Luvadaxistat (TAK-831) is an orally active, highly selective, potent D-amino acid oxidase (DAAO) inhibitor. Luvadaxistat inhibits oxidative deamination of D-serine via the human recombinant DAAO enzyme with an IC50 of 14 nM. Luvadaxistat significantly increases D-serine levels in the rodent brain, plasma, and cerebrospinal fluid. Luvadaxistat has the potential for schizophrenia research[1][2].

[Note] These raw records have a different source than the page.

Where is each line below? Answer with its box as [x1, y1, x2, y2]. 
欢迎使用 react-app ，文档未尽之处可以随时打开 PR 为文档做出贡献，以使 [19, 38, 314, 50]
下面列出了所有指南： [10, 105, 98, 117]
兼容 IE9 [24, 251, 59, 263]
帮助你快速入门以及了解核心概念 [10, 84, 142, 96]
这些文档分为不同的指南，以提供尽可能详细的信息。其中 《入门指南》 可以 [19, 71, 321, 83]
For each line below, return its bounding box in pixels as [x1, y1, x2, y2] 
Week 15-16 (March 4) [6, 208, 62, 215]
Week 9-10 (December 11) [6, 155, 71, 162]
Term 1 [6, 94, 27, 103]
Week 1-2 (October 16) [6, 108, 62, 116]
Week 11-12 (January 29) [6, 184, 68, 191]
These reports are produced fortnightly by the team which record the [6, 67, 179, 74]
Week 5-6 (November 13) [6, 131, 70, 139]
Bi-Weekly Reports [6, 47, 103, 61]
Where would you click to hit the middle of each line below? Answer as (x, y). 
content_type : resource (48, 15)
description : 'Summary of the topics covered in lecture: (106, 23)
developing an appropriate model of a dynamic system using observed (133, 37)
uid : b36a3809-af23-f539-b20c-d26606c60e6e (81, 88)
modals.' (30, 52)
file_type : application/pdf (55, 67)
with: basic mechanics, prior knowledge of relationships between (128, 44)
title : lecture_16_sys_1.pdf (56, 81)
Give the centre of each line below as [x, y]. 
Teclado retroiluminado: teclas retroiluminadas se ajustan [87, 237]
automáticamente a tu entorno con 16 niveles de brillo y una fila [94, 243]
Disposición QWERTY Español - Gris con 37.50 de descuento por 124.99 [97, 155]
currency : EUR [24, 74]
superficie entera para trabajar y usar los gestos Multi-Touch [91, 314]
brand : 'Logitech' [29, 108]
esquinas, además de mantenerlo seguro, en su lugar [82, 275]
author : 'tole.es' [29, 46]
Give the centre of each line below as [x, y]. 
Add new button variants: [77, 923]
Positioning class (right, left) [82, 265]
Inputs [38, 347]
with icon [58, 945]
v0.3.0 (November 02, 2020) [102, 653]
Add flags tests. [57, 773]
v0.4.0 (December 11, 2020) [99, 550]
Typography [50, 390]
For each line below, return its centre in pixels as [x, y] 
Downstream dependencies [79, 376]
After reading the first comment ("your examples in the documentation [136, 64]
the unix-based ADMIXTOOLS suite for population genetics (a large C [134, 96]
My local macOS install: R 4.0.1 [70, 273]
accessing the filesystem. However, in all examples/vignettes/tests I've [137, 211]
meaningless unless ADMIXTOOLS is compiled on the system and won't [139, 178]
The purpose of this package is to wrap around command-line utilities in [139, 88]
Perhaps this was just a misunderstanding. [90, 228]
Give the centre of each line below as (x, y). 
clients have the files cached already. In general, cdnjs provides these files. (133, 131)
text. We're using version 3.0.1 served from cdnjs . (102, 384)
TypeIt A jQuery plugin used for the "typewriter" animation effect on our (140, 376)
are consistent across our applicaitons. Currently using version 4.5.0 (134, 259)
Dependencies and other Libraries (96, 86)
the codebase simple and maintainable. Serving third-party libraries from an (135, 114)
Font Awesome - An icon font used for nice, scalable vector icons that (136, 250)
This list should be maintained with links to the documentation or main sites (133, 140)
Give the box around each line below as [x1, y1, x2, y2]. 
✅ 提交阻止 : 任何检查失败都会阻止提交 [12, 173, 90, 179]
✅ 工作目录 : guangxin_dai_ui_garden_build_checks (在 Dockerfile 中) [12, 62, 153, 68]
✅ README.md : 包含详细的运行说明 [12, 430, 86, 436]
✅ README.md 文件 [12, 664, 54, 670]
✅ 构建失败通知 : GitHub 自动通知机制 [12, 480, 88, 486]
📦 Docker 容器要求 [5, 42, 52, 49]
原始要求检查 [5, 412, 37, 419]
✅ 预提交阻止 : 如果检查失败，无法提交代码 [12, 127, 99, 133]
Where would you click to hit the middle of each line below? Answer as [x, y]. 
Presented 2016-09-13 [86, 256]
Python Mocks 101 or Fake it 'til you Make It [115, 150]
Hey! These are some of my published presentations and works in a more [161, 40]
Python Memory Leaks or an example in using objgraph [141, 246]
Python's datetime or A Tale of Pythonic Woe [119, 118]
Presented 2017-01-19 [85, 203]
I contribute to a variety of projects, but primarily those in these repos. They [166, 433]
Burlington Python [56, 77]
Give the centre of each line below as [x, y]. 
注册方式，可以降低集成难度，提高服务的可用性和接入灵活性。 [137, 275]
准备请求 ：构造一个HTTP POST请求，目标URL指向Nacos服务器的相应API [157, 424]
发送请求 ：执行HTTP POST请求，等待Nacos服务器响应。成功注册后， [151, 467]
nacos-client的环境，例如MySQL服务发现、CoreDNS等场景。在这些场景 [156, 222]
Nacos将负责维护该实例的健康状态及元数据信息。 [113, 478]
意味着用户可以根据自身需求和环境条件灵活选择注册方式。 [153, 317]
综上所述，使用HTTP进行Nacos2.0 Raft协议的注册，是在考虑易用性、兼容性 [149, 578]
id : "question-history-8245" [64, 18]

Luvadaxistat (TAK-831; 0.001-3 mg/kg/days; PO; 14 days) dose-dependently improves social behavior in the social interaction (SI) test in BALB/c animals with rodent models of negative symptoms of schizophrenia[1].
Acute dosing of Luvadaxistat (0.3, 1, 3 mg/kg; p.o.) significantly reverses a poly(I:C)-induced deficit social preference in male C57BL/6 poly(I:C)-treated mice[1].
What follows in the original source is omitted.